ジャパン・バッシングが再燃する恐れ
日本の自動車市場はもともと燃費の良い小型車が中心。また国土が狭いこともあって、自動車1台あたりのガソリン使用量はアメリカの半分にも満たない。日本でもガソリン価格が20%程度上がっているが、消費量はほとんど落ちていない。もともと省エネ型社会なのだ。逆にエネルギー消費の大きいアメリカでは原油高の打撃が大きく、日本以上にハイブリッドカーが注目されていると言える。
トヨタは今夏からプリウスの生産ラインを増設し、生産量を6割増の年間13万台に引き上げた。その半分以上をアメリカ市場に振り向ける計画だ。アメリカのビッグスリーは認めていないが、日本の自動車メーカーの技術力はすでにアメリカを圧倒しているというのが自動車業界の常識だ。
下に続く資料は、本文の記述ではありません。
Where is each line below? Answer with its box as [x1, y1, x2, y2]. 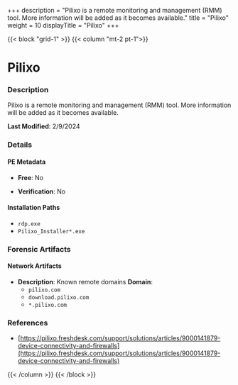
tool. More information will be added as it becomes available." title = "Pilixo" [7, 13, 229, 22]
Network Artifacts [7, 262, 62, 270]
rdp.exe [17, 220, 40, 228]
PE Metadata [7, 157, 46, 166]
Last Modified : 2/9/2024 [7, 122, 80, 130]
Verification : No [17, 187, 66, 196]
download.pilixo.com [28, 294, 90, 301]
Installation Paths [7, 203, 60, 212]
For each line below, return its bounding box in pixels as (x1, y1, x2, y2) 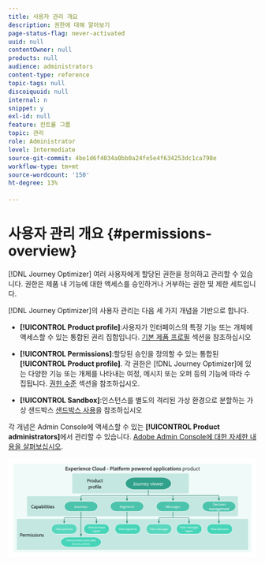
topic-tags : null (8, 79, 65, 87)
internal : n (8, 95, 47, 104)
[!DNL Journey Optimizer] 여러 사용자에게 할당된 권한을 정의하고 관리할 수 (8, 269, 239, 278)
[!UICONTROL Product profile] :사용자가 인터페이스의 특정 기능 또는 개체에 (19, 322, 253, 331)
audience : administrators (8, 63, 93, 71)
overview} (8, 242, 77, 260)
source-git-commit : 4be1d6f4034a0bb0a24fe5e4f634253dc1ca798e (8, 154, 217, 162)
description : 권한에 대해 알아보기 (8, 21, 110, 29)
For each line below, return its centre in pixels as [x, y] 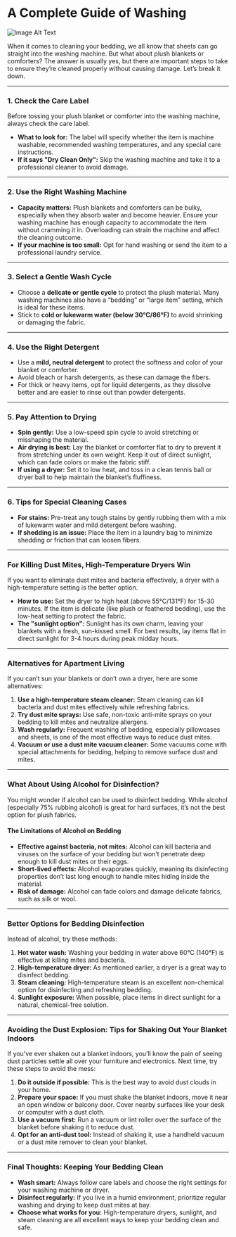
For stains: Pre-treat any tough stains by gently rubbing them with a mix [122, 517]
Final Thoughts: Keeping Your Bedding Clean [85, 1167]
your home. [34, 1090]
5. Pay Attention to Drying [52, 417]
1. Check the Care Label [48, 101]
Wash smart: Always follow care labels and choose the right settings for [122, 1182]
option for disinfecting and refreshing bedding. [85, 990]
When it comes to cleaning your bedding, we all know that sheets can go [112, 46]
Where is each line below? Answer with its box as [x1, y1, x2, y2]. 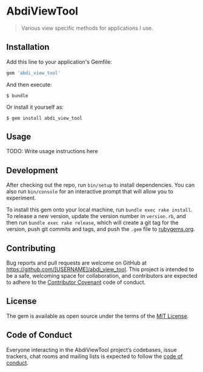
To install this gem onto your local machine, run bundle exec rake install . [6, 206, 193, 213]
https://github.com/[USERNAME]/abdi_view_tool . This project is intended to [6, 266, 195, 273]
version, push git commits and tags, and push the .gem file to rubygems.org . [6, 226, 196, 233]
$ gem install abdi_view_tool [6, 115, 83, 121]
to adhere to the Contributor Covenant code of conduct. [6, 278, 146, 286]
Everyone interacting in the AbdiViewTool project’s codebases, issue [6, 346, 177, 353]
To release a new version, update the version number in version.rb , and [6, 213, 187, 220]
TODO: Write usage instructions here [6, 148, 98, 155]
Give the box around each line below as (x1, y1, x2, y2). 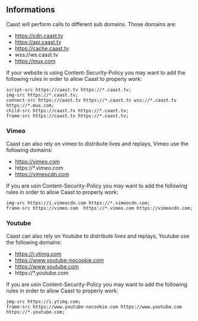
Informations (6, 5, 55, 15)
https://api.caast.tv (14, 38, 61, 45)
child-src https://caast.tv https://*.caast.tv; (6, 107, 129, 114)
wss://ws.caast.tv (14, 51, 58, 58)
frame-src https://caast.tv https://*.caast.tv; (6, 113, 129, 119)
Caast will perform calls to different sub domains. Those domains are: (6, 20, 177, 27)
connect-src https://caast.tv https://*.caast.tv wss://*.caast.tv (6, 97, 177, 103)
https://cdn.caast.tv (14, 32, 64, 39)
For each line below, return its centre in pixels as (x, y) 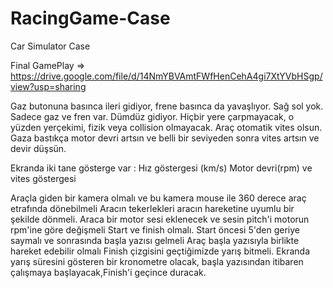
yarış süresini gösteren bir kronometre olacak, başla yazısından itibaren (157, 261)
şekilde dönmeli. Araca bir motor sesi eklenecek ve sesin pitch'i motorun (160, 219)
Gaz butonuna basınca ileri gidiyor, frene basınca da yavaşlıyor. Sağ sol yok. (167, 106)
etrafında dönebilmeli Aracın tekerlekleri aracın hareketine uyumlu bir (152, 208)
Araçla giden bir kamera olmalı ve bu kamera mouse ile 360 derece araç (158, 198)
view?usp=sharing (48, 86)
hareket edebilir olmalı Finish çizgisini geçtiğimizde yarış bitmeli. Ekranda (160, 251)
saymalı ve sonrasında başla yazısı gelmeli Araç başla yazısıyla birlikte (155, 240)
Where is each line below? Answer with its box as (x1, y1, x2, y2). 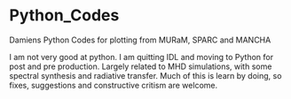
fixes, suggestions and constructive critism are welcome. (9, 80, 218, 90)
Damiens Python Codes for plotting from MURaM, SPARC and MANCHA (9, 34, 271, 45)
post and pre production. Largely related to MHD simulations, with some (9, 61, 272, 72)
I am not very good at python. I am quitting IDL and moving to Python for (9, 51, 273, 62)
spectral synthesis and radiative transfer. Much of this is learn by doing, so (9, 70, 282, 80)
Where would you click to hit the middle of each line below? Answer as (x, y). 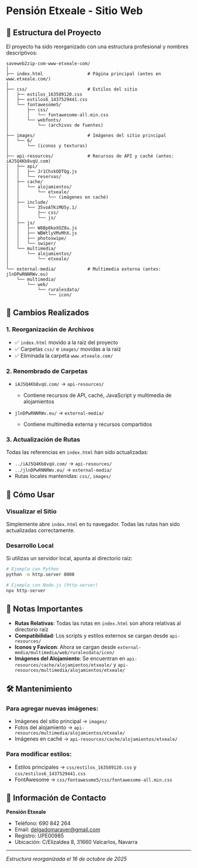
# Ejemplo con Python (33, 569)
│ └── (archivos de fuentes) (55, 125)
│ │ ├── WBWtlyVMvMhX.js (42, 233)
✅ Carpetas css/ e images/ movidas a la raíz (68, 349)
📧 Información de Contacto (56, 798)
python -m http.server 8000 (40, 575)
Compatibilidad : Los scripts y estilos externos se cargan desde (91, 635)
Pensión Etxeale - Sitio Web (74, 11)
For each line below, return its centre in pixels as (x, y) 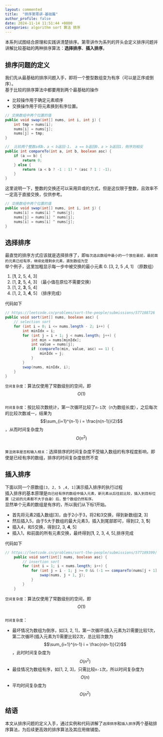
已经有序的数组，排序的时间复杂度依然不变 (56, 458)
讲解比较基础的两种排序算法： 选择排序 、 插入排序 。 (56, 48)
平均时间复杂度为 (29, 685)
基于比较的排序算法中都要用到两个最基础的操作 (52, 90)
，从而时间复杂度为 (24, 430)
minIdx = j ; (52, 354)
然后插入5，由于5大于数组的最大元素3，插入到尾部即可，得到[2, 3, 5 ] (81, 521)
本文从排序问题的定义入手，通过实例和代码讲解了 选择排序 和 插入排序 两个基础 (79, 723)

ハイブリッドカーの開発で、トヨタとホンダが世界の最先端を行っているのがその好例である。とはいえ、いくら人気があるからといってアメリカ向け輸出を増やしすぎるとジャパン・バッシングが再燃する恐れがある。トヨタはプリウスを今後、どこまで米国向けに増産するか、様子をうかがっているのである。